Disclosures with respect to Research and Recommendations Services:

  1. The RA or its directors or any of its officer/employee does not trade in securities which are subject matter of recommendation.
  2. The RA, or any of its officers, directors, employees, or subsidiaries have not received any compensation/ benefits whether monetary or in kind, from the AMC, company, government, bank or any other product manufacturer or third party, whose products are the subject of its Research Services or investment information.
  3. The Research Analysts who have prepared the research reports that form part of the Research Services (“Research Analyst”) certify that all of the views expressed in the research report accurately reflect their views about the subject company or subject security.
  4. The RA or directors or employees or Research Analyst certify that no part of their compensation was, is, or will be directly or indirectly related to the specific recommendation(s) or view(s) in this report.
  5. The Research Analyst has not served as director, officer or employee in the subject company, AMC or insurance company of the mutual fund or insurance policy that is the subject of this report, or company whose bonds, NCDs, fixed deposits or other savings products that is the subject of this report.
  6. The Research Analyst or their relatives do not have any known direct or indirect material conflict of interest including long/short positions in the subject company.
  7. The Research Analyst may hold investments in the stocks, mutual fund schemes, bonds, fixed deposits, insurance policies, or other products that are the subject of the recommendations provided as part of the Research Services. The Research Analyst certifies that they will not act in a manner contrary to their views on these securities except in the event of significant news or event or change in personal financial circumstances and without formal approval from the directors of PrimeInvestor Financial Research Pvt. Ltd. or the compliance officer.
  8. There are no actual or potential conflicts of interest arising from any connection to or association with any issuer of products/ securities, including any material information or facts that might compromise its objectivity or independence in the carrying on of the Research Services. Such conflict of interest shall be disclosed to the client as and when they arise.
  9. The RA or its directors or its employee or its associates have not managed or co-managed the public offering of any company. The RA or its directors or its employee or its associates have not received any compensation for investment banking or merchant banking of brokerage services from the subject company. The RA or its directors or its employee or its associates have not received any compensation for products or services other than above from the subject company. The RA or its directors or its employee or its associates have not received any compensation or other benefits from the Subject Company or 3rd party in connection with the research report/ recommendation.
  10. The subject company of its research recommendations was not a client of the RA or its directors or its employee or its associates during twelve months preceding the date of recommendation services provided.
  11. The RA or its directors or its employee or its associates has not served as an officer, director or employee of the subject company. Research Analysts has not been engaged in market making activity of the subject company.

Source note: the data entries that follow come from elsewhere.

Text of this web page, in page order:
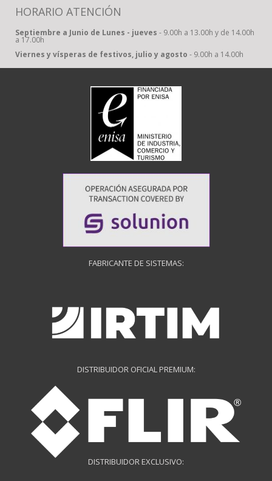
HORARIO ATENCIÓN
Septiembre a Junio de Lunes - jueves - 9.00h a 13.00h y de 14.00h
a 17.00h
Viernes y vísperas de festivos, julio y agosto - 9.00h a 14.00h
FABRICANTE DE SISTEMAS:
DISTRIBUIDOR OFICIAL PREMIUM:
DISTRIBUIDOR EXCLUSIVO:
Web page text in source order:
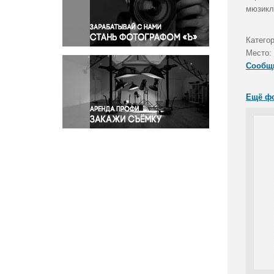
Правосудие
Происшествия и конфликты
Религия
Светская жизнь
Спорт
Экология
Экономика и бизнес
Место:
Ещё
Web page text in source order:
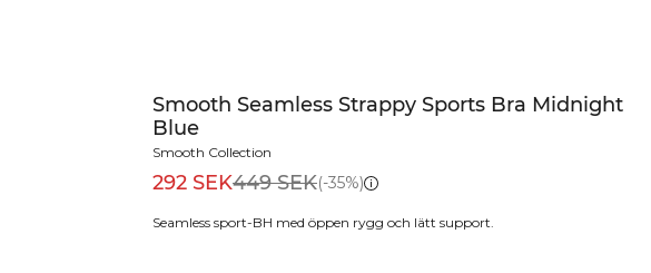
Smooth Seamless Strappy Sports Bra Midnight
Blue
Smooth Collection
292 SEK449 SEK(-35%)
Seamless sport-BH med öppen rygg och lätt support.
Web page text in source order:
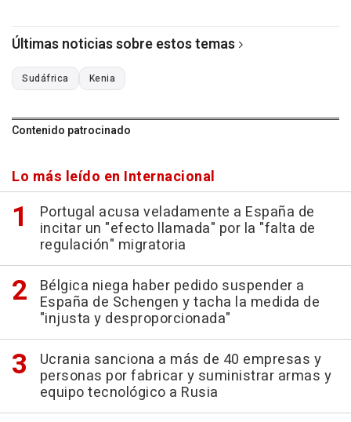
Últimas noticias sobre estos temas
Sudáfrica Kenia
Contenido patrocinado
Lo más leído en Internacional
Portugal acusa veladamente a España de
incitar un "efecto llamada" por la "falta de
regulación" migratoria
Bélgica niega haber pedido suspender a
España de Schengen y tacha la medida de
"injusta y desproporcionada"
Ucrania sanciona a más de 40 empresas y
personas por fabricar y suministrar armas y
equipo tecnológico a Rusia
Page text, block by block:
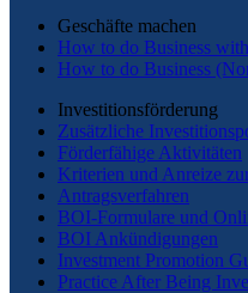
Geschäfte machen
How to do Business
How to do Business
Investitionsförderung
Zusätzliche
Förderfähige Aktivitäten
Kriterien und Anreize
Antragsverfahren
BOI-Formulare und
BOI Ankündigungen
Investment Promotion
Practice After Being
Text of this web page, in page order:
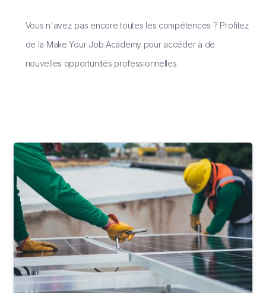
Vous n'avez pas encore toutes les compétences ? Profitez
de la Make Your Job Academy pour accéder à de
nouvelles opportunités professionnelles

PrimeInvestor Financial Research Pvt. Ltd., its Associates, the Research Analysts or their relatives holds ownership of 1% or more, in respect of the said issuer company(ies)? – NO

8. Termination of service and refund of fees:

The RA may terminate or suspend rendering of Research Services to the client in the following circumstances:

  1. On account of suspension/cancellation of registration of RA by SEBI. In case of suspension of certificate of registration of the RA for more than 60 (sixty) days or cancellation of the RA registration, RA shall refund the fees, on a pro rata basis for the period from the effective date of cancellation/ suspension to end of the client’s subscription period.
  2. The RA voluntarily chooses to terminate its Research Service. In the event of such termination of the Research Service, the RA shall refund the fees, on a pro rata basis for the period from the date of such termination of research service to end of the client’s subscription period.

9. Grievance redressal and dispute resolution:

Any grievance related to:

  1. nonreceipt of research report, or
  2. missing pages or inability to download the entire report, or
  3. any other deficiency in the research services provided by RA

shall be escalated promptly by the client to the person/employee designated by RA, in this behalf as under:

Name: Bhavana Acharya
Designation: Director & Compliance Officer, PrimeInvestor Financial Research Pvt Ltd
Email: [email protected]

The RA shall be responsible to resolve grievances within 7 (seven) business working days or such timelines as may be specified by SEBI under the RA Regulations.

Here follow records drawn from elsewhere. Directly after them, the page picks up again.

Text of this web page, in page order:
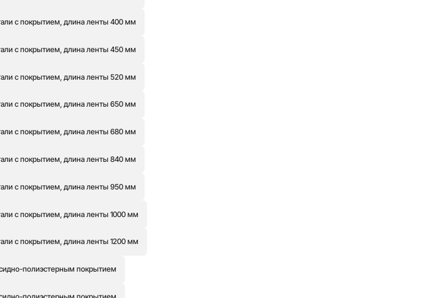
с покрытием, длина ленты 400 мм
с покрытием, длина ленты 450 мм
с покрытием, длина ленты 520 мм
с покрытием, длина ленты 650 мм
с покрытием, длина ленты 680 мм
с покрытием, длина ленты 840 мм
с покрытием, длина ленты 950 мм
с покрытием, длина ленты 1000 мм
с покрытием, длина ленты 1200 мм
полиэстерным покрытием
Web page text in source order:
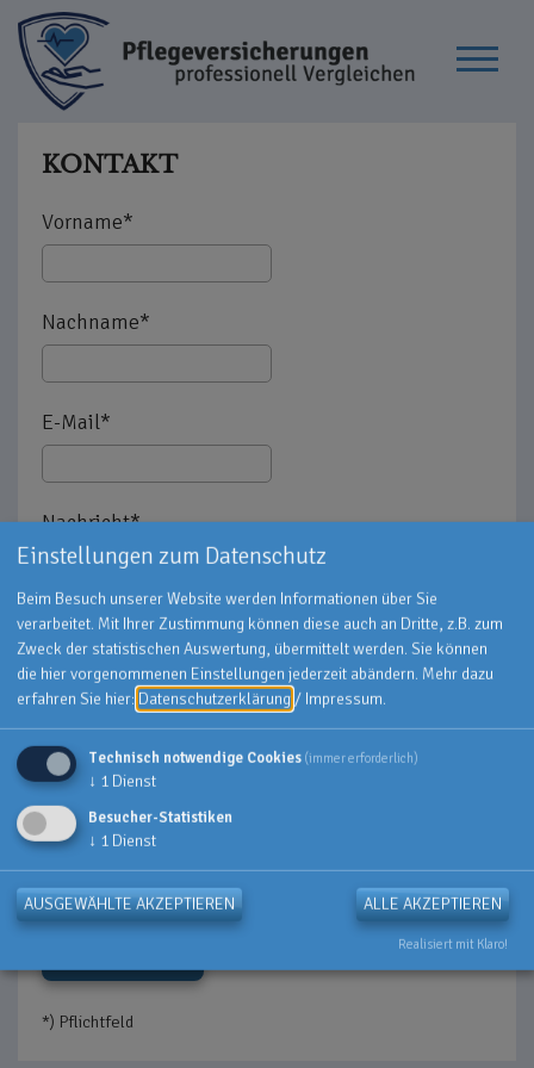
KONTAKT
Vorname*
Nachname*
E-Mail*
Nachricht*
Ich habe die
und bin damit einverstanden.*
*) Pflichtfeld
Einstellungen zum Datenschutz
Beim Besuch unserer Website werden Informationen über Sie
verarbeitet. Mit Ihrer Zustimmung können diese auch an Dritte, z.B. zum
Zweck der statistischen Auswertung, übermittelt werden. Sie können
die hier vorgenommenen Einstellungen jederzeit abändern. Mehr dazu
erfahren Sie hier: Datenschutzerklärung / Impressum.
Technisch notwendige Cookies (immer erforderlich)
↓ 1 Dienst
Besucher-Statistiken
↓ 1 Dienst
AUSGEWÄHLTE AKZEPTIEREN ALLE AKZEPTIEREN
Realisiert mit Klaro!

RA shall redress grievances of the client in a timely and transparent manner. Any dispute between the RA and his client may be resolved through arbitration or through any other modes or mechanism as specified by SEBI from time to time.

If the client is not satisfied with the response of the RA, he/she can lodge his/her grievances with SEBI at scores.sebi.gov.in. Alternatively, the client may also write to any of the offices of SEBI. For any queries, feedback or assistance, please contact SEBI Office on Toll Free Helpline at 1800 22 7575 / 1800 266 7575

Details on grievances are available on the Website as follows: https://primeinvestor.in/ra-grievance/

10. Additional clauses:

Scope of the Research Service: The Research Services will be limited to providing independent research recommendation and shall not be involved in any advisory or portfolio allocation services. The Research Services are not meant to be tailor-made or customized solutions that specifically apply to each client based on his/her risk profile.

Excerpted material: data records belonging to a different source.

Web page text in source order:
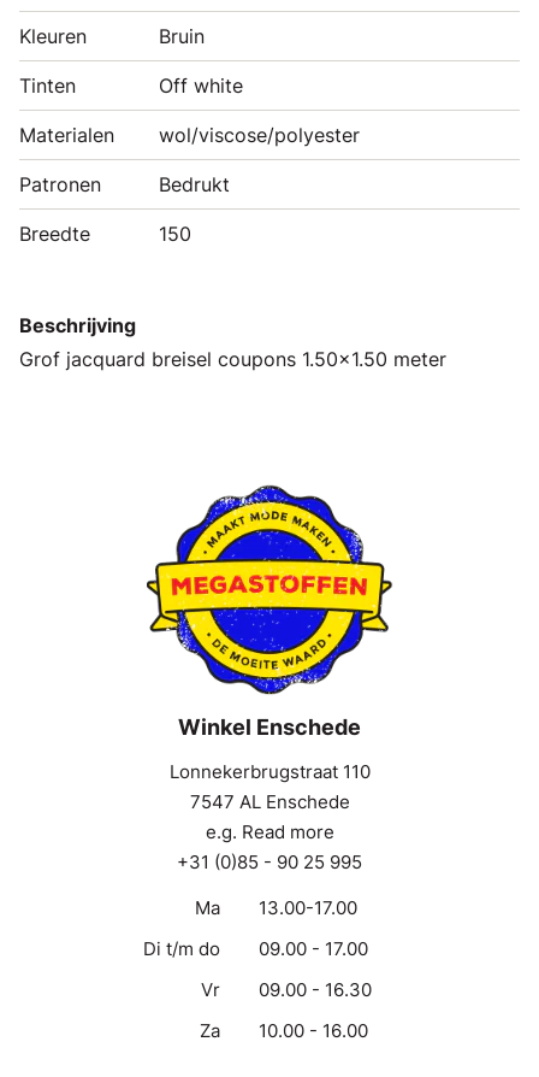
Kleuren Bruin
Tinten Off white
Materialen wol/viscose/polyester
Patronen Bedrukt
Breedte 150
Beschrijving
Grof jacquard breisel coupons 1.50x1.50 meter
Winkel Enschede
Lonnekerbrugstraat 110
7547 AL Enschede
e.g. Read more
+31 (0)85 - 90 25 995
Ma
13.00-17.00
Di t/m do
09.00 - 17.00
Vr
09.00 - 16.30
Za
10.00 - 16.00
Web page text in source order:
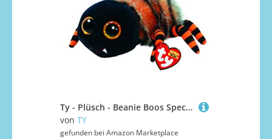
Ty - Plüsch - Beanie Boos Special Halloween - Spinne - Ingrum - Schwarz und Orange - Spinnen mit orangefarbenen Glitzeraugen - Die Puppe mit großen Glitzeraugen - 15 cm - 36495
von TY
gefunden bei Amazon Marketplace

The RA never guarantees the returns on the recommendation provided. Investor shall take note that investment/trading in stocks/Index or other securities is always subject to market risk. Past performance is never a guarantee of same future results. The RA shall not be responsible for any loss to the Investors.

This service is not directed for access or use by anyone in a country, especially the USA, Canada or the European Union countries, where such use or access is unlawful or which may subject PrimeInvestor Financial Research Pvt Ltd or its affiliates to any registration or licensing requirement.

The Research Service, including recommendations, research reports, updates, and other information will be accessible through the RA’s website https://primeinvestor.in only. Such recommendations and updates will not be provided over phone calls.

Fees: Our current fee structure, the term and duration of our subscription for our Research Service, can be viewed on our website: https://primeinvestor.in/prime-pricing. Eligibility for any discounts is ascertained at the time the client subscribes. Any such discount and its tenure shall be at the discretion of the RA.

Subscription and access to content services fall under the purview of Goods and Services Tax (GST) as per the current indirect taxation policy, Government of India. Unless otherwise indicated, prices stated on our website are exclusive of applicable GST, any applicable value added tax (VAT) or other sales taxes. We are a business-to-consumer (B2C) service provider and we do not commit to provide any input tax credit on GST charged on subscription to our Research Service.

We may change the Subscription Fees and charges then in effect, or add new fees or charges which will take effect at the end of the client’s subscription period, by giving notice in advance and an opportunity to cancel renewal of the subscription.

Subscription Access & Renewal: Subscription to the Website commences immediately on the realisation of payment of the Subscription Fees. Subscriptions are set to be renewed automatically at the end of the subscription period.

Unless the client notifies us before the end of his/her subscription period, or the client cancels the auto-renewal mandate within the period specified by law, that the client does not wish to renew his/her subscription, the client’s subscription will renew for the period defined by the client’s subscription plan. We will charge the subscription using the same payment method that you previously used.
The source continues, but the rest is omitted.